▶ _Work to complete_: Within the listing below, please show every line carrying the string "leaf".

▶ _Data listing_:
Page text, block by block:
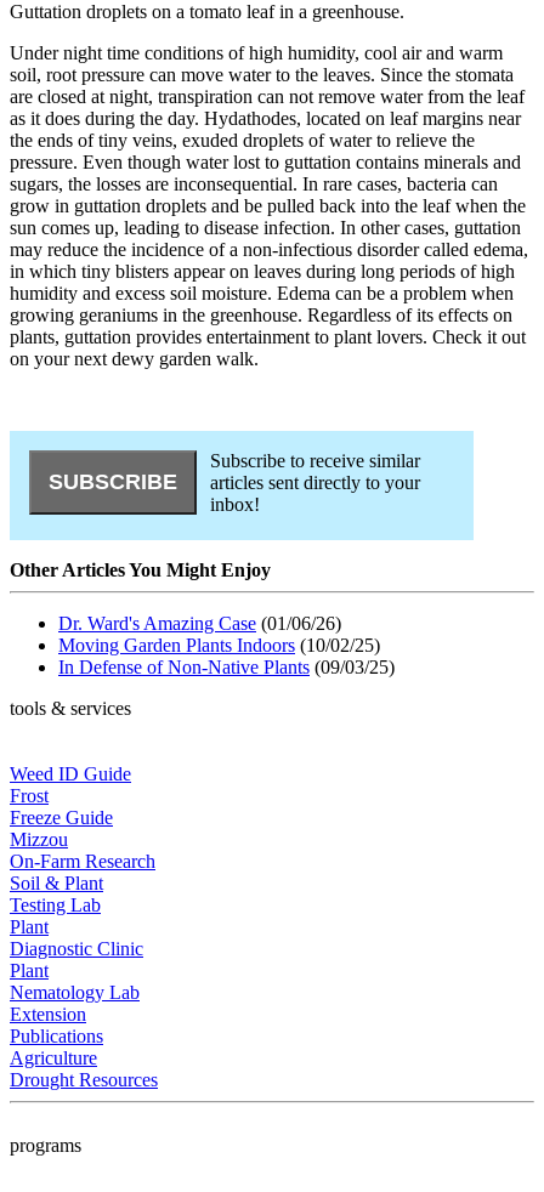
Guttation droplets on a tomato leaf in a greenhouse.
Under night time conditions of high humidity, cool air and warm
soil, root pressure can move water to the leaves. Since the stomata
are closed at night, transpiration can not remove water from the leaf
as it does during the day. Hydathodes, located on leaf margins near
the ends of tiny veins, exuded droplets of water to relieve the
pressure. Even though water lost to guttation contains minerals and
sugars, the losses are inconsequential. In rare cases, bacteria can
grow in guttation droplets and be pulled back into the leaf when the
sun comes up, leading to disease infection. In other cases, guttation
may reduce the incidence of a non-infectious disorder called edema,
in which tiny blisters appear on leaves during long periods of high
humidity and excess soil moisture. Edema can be a problem when
growing geraniums in the greenhouse. Regardless of its effects on
plants, guttation provides entertainment to plant lovers. Check it out
on your next dewy garden walk.
Subscribe to receive similar
articles sent directly to your
inbox!
Other Articles You Might Enjoy
Dr. Ward's Amazing Case (01/06/26)
Moving Garden Plants Indoors (10/02/25)
In Defense of Non-Native Plants (09/03/25)
tools & services
Weed ID Guide
Frost
Freeze Guide
Mizzou
On-Farm Research
Soil & Plant
Testing Lab
Plant
Diagnostic Clinic
Plant
Nematology Lab
Extension
Publications
Agriculture
Drought Resources
programs
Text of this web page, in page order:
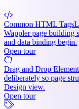
Common HTML Tags
Wappler page building
and data binding begin.
Open tour
Drag and Drop
deliberately so page
Design view.
Open tour
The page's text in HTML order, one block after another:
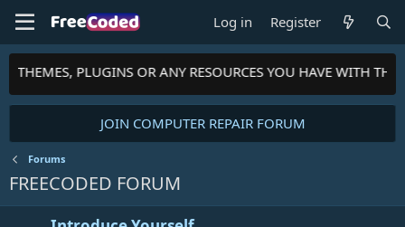
Log in Register
THEMES, PLUGINS OR ANY RESOURCES YOU HAVE WITH
JOIN COMPUTER REPAIR FORUM
Forums
FREECODED FORUM
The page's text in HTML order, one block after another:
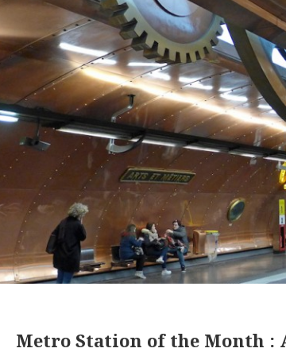
Metro Station of the Month :
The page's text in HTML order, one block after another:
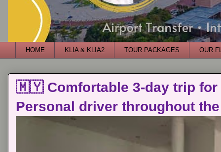
HOME KLIA & KLIA2 TOUR PACKAGES OUR
🇲🇾 Comfortable 3-day trip for
Personal driver throughout
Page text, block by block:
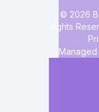
© 2026
rights

▶ _Solution_:
Guttation droplets on a tomato leaf in a greenhouse.
are closed at night, transpiration can not remove water from the leaf
as it does during the day. Hydathodes, located on leaf margins near
grow in guttation droplets and be pulled back into the leaf when the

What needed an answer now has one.